In the slurry reactor 2b, coal slurry is supplied from the top and pumped out from the bottom, contrary to hydrogen gas, so that hydrogen gas and coal slurry react uniformly, and Ca compounds and coarse particles are also removed at the same time. I can put it out. Therefore, solid matter does not settle and accumulate in the reactor 2b. Furthermore, since there is no need to intermittently discharge solid matter using the conventional H2 valve, stable processing can be performed without causing pressure fluctuations in the coal slurry processing system.

[Effects of the Invention] As is clear from the above, according to the present invention, the slurry reactor is a suspension bubble column type reactor, and the reaction product can be continuously extracted from the bottom, and the solids can be removed from the slurry reactor. Deposition can be prevented and stable operation of the slurry processing system can be achieved.
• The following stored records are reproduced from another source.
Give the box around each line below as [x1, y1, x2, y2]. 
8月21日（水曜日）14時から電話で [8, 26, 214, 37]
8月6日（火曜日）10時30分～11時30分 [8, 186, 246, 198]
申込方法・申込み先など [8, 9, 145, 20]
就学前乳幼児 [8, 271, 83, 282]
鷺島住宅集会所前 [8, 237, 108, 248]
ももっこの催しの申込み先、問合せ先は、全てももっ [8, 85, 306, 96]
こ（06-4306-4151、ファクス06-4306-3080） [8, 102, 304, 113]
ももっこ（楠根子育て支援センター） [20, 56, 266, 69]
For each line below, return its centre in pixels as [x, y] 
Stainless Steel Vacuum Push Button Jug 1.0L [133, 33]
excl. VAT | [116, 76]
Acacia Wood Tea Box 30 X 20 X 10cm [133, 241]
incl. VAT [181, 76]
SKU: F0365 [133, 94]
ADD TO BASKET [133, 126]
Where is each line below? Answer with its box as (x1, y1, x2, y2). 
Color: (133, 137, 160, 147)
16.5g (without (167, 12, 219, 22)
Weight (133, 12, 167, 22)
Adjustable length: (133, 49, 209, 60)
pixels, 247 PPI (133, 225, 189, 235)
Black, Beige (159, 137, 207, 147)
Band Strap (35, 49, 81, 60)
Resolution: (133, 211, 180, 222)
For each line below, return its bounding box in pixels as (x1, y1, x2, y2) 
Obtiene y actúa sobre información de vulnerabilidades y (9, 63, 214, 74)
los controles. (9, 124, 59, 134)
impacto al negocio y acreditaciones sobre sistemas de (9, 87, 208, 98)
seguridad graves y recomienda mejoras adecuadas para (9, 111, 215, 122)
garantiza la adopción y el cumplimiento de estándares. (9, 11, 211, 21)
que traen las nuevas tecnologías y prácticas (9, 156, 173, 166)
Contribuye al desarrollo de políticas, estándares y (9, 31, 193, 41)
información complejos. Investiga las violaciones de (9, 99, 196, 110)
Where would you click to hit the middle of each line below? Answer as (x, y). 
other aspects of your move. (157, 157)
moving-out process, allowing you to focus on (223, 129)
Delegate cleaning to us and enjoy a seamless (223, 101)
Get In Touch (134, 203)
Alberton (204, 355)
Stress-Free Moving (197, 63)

[Brief explanation of the drawing]

FIG. 1 is an explanatory diagram of a slurry reactor according to an embodiment of the present invention, FIG. 2 is an explanatory diagram of a conventional slurry reactor, and FIG. 3 is an explanatory diagram of a slurry processing system. DESCRIPTION OF SYMBOLS 1... Heating furnace, 2... Slurry reactor, 3... Separation tank, 11... Lower supply pipe line, 12... Upper supply pipe line, 13... Bottom discharge pipe line, 14 ...Upper discharge pipe, 15...Flow rate control valve, 16...Flow rate control device, 1
7... Control WJ pipeline. Applicant's agent Patent attorney Takehiko Suzue Figure 1 I3 Figure 2

Claims (1)

[Claims] In a reactor used in a slurry processing system in which slurry heated to a high temperature by a heater is reacted with hydrogen gas and the reaction product is separated into gas and liquid in a high-temperature separation tank, an upper part to which high-temperature slurry from the heater is supplied. A supply pipe, a lower supply pipe that supplies hydrogen gas, an upper discharge pipe that discharges gas, and a bottom discharge pipe that communicates the reaction product to the separation tank are provided to face the hydrogen gas and the slurry. A slurry reactor characterized in that the reaction product inside can be discharged according to the height of the liquid level.